An eccentrically hollow cylinder of radius [itex]r[/itex] rolls down a plane of inclination angle [itex]\alpha[/itex]. Inside the cylinder, there is a cylinder-shaped hole of radius [itex]\frac{r}{2}[/itex] and center located [itex]\frac{r}{2}[/itex] from the cylinder's center. Using the Lagrange method, formulate the differential equations of the system, assuming the density of the cylinder is [itex]\rho[/itex] and its length is equal to [itex]1 \ m[/itex].
Assume the potential energy is zero and there is an external force acting on the system.
Variables and data:
[itex]l,r[/itex] - length (= 1 m) and radius of the cylinder
[itex]d[/itex] - distance between the cylinder's center of rotation and its center of mass (calculated below)
[itex]m=l \rho \pi r^{2}[/itex] - mass of the full cylinder
[itex]m_{s}=l \rho \pi \left [ r^{2} - \left ( \frac{r}{2} \right )^{2} \right ] = \frac{3}{4}m[/itex] - mass of the hollowed cylinder
[itex]g[/itex] - gravitational acceleration
[itex]x_{1},y_{1}[/itex] - coordinates of the center of rotation
[itex]x_{s},y_{s}[/itex] - coordinates of the center of mass
[itex]\varphi_{1}[/itex] - rotation angle of the cylinder
Homework Equations
The constraints are:
1. [itex]y_{1}=0[/itex]
2. [itex]x_{1}=C_{1}-r \varphi_{1}[/itex] (C1 being the initial position)
3. [itex]x_{s}=x_{1}+d \cos(\varphi_1), \ y_{s}=d \sin(\varphi_1)[/itex]

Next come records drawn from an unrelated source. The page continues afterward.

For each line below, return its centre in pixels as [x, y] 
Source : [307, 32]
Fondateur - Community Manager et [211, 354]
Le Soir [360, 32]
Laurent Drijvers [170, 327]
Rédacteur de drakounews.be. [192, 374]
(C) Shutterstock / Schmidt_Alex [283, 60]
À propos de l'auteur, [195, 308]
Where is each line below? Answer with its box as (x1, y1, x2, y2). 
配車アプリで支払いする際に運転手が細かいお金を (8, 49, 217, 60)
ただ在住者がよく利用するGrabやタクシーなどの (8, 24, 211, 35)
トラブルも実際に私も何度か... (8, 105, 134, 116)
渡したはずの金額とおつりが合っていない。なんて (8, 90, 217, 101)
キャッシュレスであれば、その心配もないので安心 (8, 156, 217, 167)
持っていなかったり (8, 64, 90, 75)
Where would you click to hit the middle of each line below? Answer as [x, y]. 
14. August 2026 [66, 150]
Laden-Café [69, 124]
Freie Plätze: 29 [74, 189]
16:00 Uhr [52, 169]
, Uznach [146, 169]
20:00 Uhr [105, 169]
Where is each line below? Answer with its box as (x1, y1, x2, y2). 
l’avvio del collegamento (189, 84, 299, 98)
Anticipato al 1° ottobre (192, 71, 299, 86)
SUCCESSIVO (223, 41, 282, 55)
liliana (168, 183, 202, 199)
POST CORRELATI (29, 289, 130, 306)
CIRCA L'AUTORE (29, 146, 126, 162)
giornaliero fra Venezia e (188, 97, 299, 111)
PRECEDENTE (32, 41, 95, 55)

[itex]\varphi_{1}[/itex] is chosen as the generalized coordinate.
The Attempt at a Solution
The differentials are:
[itex]\dot{x}_{1}=-r \dot{\varphi}_{1}[/itex]

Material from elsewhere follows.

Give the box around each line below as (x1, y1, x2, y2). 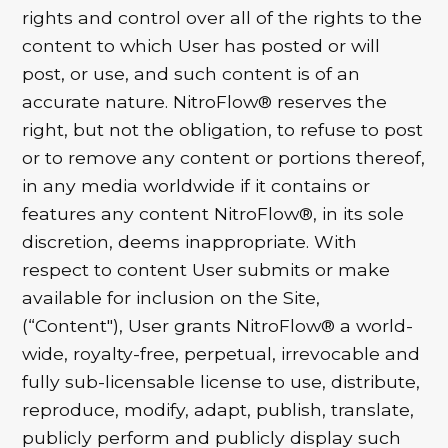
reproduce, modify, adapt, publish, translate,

[itex]\dot{x}_{s}=-r \dot{\varphi}_{1}-d \dot{\varphi}_{1} \sin(\varphi_{1})[/itex]
[itex]\dot{y}_{s}=d \dot{\varphi}_{1} \cos(\varphi_{1})[/itex]
The distance between centers of rotation and mass is calculated:
[itex]d=\frac{1}{m_{s}}\sum _{i=1}^{2} m_{i}d_{i}=\frac{4}{3m} \left (\frac{1}{2} m \cdot 0 +\frac{1}{4}m \cdot \frac{1}{2}r\right )=\frac{1}{6}r[/itex]

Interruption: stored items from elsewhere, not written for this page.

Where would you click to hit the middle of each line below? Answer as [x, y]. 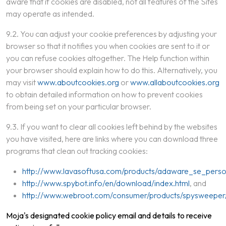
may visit [22, 82]
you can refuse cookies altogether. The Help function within [108, 58]
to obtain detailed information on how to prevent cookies [104, 94]
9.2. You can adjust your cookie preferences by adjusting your [111, 34]
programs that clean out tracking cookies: [77, 151]
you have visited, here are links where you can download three [112, 139]
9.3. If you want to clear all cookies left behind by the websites [112, 127]
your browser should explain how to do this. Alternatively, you [112, 70]
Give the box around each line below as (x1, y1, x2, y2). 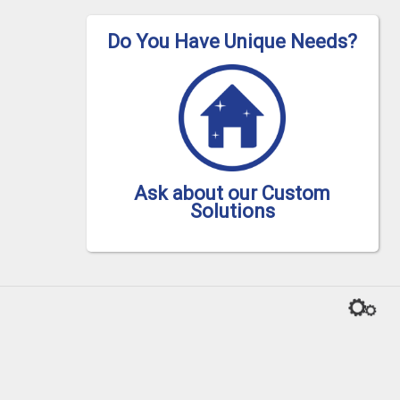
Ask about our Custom (134, 182, 331, 204)
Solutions (189, 200, 275, 222)
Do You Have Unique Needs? (107, 30, 358, 53)
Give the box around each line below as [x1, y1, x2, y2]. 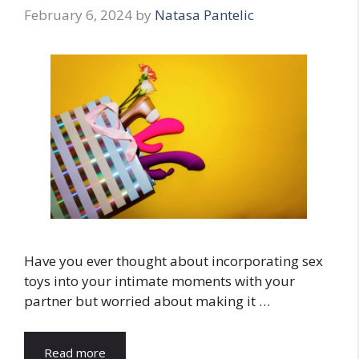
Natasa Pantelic [155, 5, 254, 24]
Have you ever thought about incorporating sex [24, 252, 323, 271]
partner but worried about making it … [24, 292, 270, 311]
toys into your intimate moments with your [24, 272, 295, 291]
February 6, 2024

Moment of inertia of the hollow cylinder with regard to the center of rotation (Steiner's theorem):
[itex]J_{0}=\frac{1}{2}mr^2 - \left [ \frac{1}{2} \left ( \frac{1}{4}m\right ) \left ( \frac{r}{2}\right )^2 + \left ( \frac{1}{4}m\right ) \left ( \frac{r}{2}\right )^2 \right ] = \frac{13}{32}mr^2[/itex]
and in regard to the center of mass:
[itex]J_{s}=J_{o}-m_{s}d^2=\frac{37}{96}mr^2[/itex]
Thus, the kinetic energy (and the Lagrangian, since potential is zero) of the system is equal to:
[itex]\mathcal{L}=T=\frac{1}{2}J_s \dot{\varphi}_1^2 + \frac{1}{2}m_s \left ( \dot{x}_s^2+\dot{y}_s^2\right )[/itex]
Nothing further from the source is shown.